What Risk Does Debt Bring?

Debt is a tool to help businesses grow, but if a business is incapable of paying off its lenders, then it exists at their mercy. Ultimately, if the company can't fulfill its legal obligations to repay debt, shareholders could walk away with nothing. However, a more common (but still painful) scenario is that it has to raise new equity capital at a low price, thus permanently diluting shareholders. Having said that, the most common situation is where a company manages its debt reasonably well - and to its own advantage. The first thing to do when considering how much debt a business uses is to look at its cash and debt together.

Check out our latest analysis for Swiss Steel Holding

What Is Swiss Steel Holding's Debt?

You can click the graphic below for the historical numbers, but it shows that Swiss Steel Holding had €902.6m of debt in June 2023, down from €969.9m, one year before. However, because it has a cash reserve of €31.4m, its net debt is less, at about €871.2m.

debt-equity-history-analysis
SWX:STLN Debt to Equity History October 24th 2023

A Look At Swiss Steel Holding's Liabilities

According to the last reported balance sheet, Swiss Steel Holding had liabilities of €1.11b due within 12 months, and liabilities of €807.4m due beyond 12 months. On the other hand, it had cash of €31.4m and €549.4m worth of receivables due within a year. So its liabilities outweigh the sum of its cash and (near-term) receivables by €1.34b.

This deficit casts a shadow over the €296.0m company, like a colossus towering over mere mortals. So we definitely think shareholders need to watch this one closely. After all, Swiss Steel Holding would likely require a major re-capitalisation if it had to pay its creditors today. There's no doubt that we learn most about debt from the balance sheet.
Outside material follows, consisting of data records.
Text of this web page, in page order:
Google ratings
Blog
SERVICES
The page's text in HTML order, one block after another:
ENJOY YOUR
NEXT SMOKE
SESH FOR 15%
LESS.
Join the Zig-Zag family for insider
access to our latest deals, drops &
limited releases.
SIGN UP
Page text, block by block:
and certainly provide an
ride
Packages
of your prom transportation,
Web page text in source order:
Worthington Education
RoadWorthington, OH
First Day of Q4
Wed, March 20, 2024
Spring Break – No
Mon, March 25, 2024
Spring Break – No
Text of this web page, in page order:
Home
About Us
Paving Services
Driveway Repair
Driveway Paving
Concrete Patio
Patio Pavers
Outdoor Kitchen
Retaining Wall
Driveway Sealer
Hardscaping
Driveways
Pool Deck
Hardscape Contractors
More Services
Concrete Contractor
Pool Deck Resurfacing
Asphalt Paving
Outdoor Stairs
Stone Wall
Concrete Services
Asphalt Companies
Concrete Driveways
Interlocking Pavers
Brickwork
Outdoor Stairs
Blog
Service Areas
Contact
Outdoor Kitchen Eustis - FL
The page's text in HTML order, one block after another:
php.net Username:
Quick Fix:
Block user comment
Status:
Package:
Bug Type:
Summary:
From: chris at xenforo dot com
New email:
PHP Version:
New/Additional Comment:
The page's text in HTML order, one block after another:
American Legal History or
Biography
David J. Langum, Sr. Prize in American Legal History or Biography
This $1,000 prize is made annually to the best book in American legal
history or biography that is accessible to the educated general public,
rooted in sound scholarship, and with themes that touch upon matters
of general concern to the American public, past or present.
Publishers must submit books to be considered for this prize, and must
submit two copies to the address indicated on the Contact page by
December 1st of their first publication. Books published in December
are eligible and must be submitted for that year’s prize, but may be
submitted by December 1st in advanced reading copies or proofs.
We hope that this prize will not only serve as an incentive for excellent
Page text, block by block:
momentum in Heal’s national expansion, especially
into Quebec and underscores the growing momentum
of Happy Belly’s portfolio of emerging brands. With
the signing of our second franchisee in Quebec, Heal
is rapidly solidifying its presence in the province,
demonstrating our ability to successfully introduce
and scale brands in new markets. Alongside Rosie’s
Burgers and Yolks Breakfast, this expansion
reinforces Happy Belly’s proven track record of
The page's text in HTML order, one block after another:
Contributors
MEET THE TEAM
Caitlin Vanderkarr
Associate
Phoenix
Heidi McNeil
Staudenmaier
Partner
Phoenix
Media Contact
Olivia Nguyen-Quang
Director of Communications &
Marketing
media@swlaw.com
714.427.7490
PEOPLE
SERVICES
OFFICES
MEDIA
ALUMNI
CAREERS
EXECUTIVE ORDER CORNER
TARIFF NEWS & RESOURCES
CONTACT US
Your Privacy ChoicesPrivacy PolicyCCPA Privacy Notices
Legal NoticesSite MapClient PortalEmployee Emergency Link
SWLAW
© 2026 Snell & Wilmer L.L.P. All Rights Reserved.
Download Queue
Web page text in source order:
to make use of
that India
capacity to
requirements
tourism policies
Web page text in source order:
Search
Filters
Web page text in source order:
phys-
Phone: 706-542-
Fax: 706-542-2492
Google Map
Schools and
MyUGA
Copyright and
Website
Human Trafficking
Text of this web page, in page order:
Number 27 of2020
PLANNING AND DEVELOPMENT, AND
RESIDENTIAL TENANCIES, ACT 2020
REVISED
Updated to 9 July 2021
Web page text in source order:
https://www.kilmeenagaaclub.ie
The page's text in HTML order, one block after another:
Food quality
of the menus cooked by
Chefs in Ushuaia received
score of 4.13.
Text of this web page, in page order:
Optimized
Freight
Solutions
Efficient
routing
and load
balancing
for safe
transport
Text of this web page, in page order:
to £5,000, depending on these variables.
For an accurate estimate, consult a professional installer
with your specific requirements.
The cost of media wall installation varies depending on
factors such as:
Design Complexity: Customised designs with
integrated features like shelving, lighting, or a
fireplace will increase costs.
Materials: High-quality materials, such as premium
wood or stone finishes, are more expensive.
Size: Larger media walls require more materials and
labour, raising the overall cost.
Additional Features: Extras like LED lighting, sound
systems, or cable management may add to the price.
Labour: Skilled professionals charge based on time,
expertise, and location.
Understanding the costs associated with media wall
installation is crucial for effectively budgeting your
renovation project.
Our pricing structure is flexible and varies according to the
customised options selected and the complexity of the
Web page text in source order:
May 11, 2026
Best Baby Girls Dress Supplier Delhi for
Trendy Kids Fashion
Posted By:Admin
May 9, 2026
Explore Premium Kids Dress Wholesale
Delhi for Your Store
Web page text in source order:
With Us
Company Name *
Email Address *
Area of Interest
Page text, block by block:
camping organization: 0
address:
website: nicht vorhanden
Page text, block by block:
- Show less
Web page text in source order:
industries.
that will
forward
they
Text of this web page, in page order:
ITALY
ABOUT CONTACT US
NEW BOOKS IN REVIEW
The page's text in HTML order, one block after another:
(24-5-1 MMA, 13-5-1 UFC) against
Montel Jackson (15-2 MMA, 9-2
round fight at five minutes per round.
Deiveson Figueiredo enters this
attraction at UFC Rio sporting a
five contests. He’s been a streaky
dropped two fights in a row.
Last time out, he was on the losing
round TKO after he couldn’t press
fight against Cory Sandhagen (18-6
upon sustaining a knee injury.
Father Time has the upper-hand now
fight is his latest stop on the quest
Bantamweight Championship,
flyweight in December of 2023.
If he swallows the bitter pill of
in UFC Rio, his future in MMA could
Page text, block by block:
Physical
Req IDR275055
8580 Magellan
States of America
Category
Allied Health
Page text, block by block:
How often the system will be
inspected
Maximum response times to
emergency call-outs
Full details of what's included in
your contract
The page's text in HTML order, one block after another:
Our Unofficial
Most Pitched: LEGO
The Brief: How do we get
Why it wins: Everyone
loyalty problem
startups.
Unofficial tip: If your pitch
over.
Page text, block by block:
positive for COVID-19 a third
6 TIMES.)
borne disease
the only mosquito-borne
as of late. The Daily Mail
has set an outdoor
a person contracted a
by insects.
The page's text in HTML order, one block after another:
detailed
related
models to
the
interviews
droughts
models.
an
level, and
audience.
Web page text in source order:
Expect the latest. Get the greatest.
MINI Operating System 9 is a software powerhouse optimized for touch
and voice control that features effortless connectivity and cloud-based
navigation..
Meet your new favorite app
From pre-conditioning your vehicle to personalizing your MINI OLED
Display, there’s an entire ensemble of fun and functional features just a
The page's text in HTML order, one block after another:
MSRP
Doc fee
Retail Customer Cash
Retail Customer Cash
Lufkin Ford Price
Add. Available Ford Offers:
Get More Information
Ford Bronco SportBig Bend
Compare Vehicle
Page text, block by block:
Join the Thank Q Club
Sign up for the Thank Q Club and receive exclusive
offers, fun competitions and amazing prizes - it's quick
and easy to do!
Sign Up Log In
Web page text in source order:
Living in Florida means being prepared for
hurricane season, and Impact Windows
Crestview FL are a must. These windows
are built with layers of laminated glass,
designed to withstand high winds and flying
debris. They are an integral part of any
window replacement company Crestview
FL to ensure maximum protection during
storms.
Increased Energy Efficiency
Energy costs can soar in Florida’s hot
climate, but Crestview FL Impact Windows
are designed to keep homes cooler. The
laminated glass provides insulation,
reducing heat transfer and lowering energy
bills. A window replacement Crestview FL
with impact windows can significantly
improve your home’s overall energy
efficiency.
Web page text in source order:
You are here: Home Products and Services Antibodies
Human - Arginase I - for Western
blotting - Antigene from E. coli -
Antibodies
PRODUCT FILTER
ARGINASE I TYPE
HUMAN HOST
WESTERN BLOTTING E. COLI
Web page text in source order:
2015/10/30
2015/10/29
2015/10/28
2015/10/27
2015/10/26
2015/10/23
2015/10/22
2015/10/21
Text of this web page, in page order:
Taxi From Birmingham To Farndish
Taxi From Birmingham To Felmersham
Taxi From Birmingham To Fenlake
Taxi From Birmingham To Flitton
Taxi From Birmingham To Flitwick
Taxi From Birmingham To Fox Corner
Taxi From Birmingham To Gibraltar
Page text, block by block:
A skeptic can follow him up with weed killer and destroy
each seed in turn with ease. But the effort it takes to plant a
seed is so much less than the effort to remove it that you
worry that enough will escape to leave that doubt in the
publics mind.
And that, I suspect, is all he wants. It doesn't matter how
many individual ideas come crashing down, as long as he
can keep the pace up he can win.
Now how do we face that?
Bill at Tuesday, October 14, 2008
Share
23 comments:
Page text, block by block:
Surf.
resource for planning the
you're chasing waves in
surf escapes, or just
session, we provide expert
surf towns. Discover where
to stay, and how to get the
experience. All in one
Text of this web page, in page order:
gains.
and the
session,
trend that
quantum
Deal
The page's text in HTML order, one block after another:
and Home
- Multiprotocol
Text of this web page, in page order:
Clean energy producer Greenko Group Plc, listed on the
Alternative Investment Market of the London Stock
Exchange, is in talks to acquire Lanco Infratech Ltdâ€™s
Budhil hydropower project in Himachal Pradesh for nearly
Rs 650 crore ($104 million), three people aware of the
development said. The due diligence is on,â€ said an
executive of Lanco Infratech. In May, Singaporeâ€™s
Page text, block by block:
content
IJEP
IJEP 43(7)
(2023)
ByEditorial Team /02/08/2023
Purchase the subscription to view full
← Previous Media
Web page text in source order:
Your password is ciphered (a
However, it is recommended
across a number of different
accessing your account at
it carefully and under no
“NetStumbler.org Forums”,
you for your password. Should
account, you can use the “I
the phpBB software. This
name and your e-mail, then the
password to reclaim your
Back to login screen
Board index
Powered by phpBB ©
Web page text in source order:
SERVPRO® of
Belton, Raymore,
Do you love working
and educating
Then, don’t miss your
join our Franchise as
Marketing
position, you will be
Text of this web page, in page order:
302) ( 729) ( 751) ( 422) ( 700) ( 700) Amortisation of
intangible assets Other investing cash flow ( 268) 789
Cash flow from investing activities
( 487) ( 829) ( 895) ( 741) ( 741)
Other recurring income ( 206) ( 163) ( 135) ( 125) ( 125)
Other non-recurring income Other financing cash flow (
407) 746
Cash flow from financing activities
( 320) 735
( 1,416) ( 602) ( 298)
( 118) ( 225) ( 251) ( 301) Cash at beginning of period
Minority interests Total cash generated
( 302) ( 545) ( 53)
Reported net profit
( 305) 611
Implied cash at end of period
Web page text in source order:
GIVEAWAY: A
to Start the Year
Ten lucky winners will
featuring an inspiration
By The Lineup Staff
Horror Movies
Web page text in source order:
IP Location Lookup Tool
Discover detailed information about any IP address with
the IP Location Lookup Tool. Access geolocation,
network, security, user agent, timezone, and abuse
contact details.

But you can't view debt in total isolation; since Swiss Steel Holding will need earnings to service that debt. So when considering debt, it's definitely worth looking at the earnings trend. Click here for an interactive snapshot.

In the last year Swiss Steel Holding's revenue was pretty flat, and it made a negative EBIT. While that's not too bad, we'd prefer see growth.

Caveat Emptor

Importantly, Swiss Steel Holding had an earnings before interest and tax (EBIT) loss over the last year. To be specific the EBIT loss came in at €13m. If you consider the significant liabilities mentioned above, we are extremely wary of this investment. Of course, it may be able to improve its situation with a bit of luck and good execution. But we think that is unlikely since it is low on liquid assets, and made a loss of €96m in the last year. So we think this stock is quite risky. We'd prefer to pass. When analysing debt levels, the balance sheet is the obvious place to start. However, not all investment risk resides within the balance sheet - far from it. For example, we've discovered 1 warning sign for Swiss Steel Holding that you should be aware of before investing here.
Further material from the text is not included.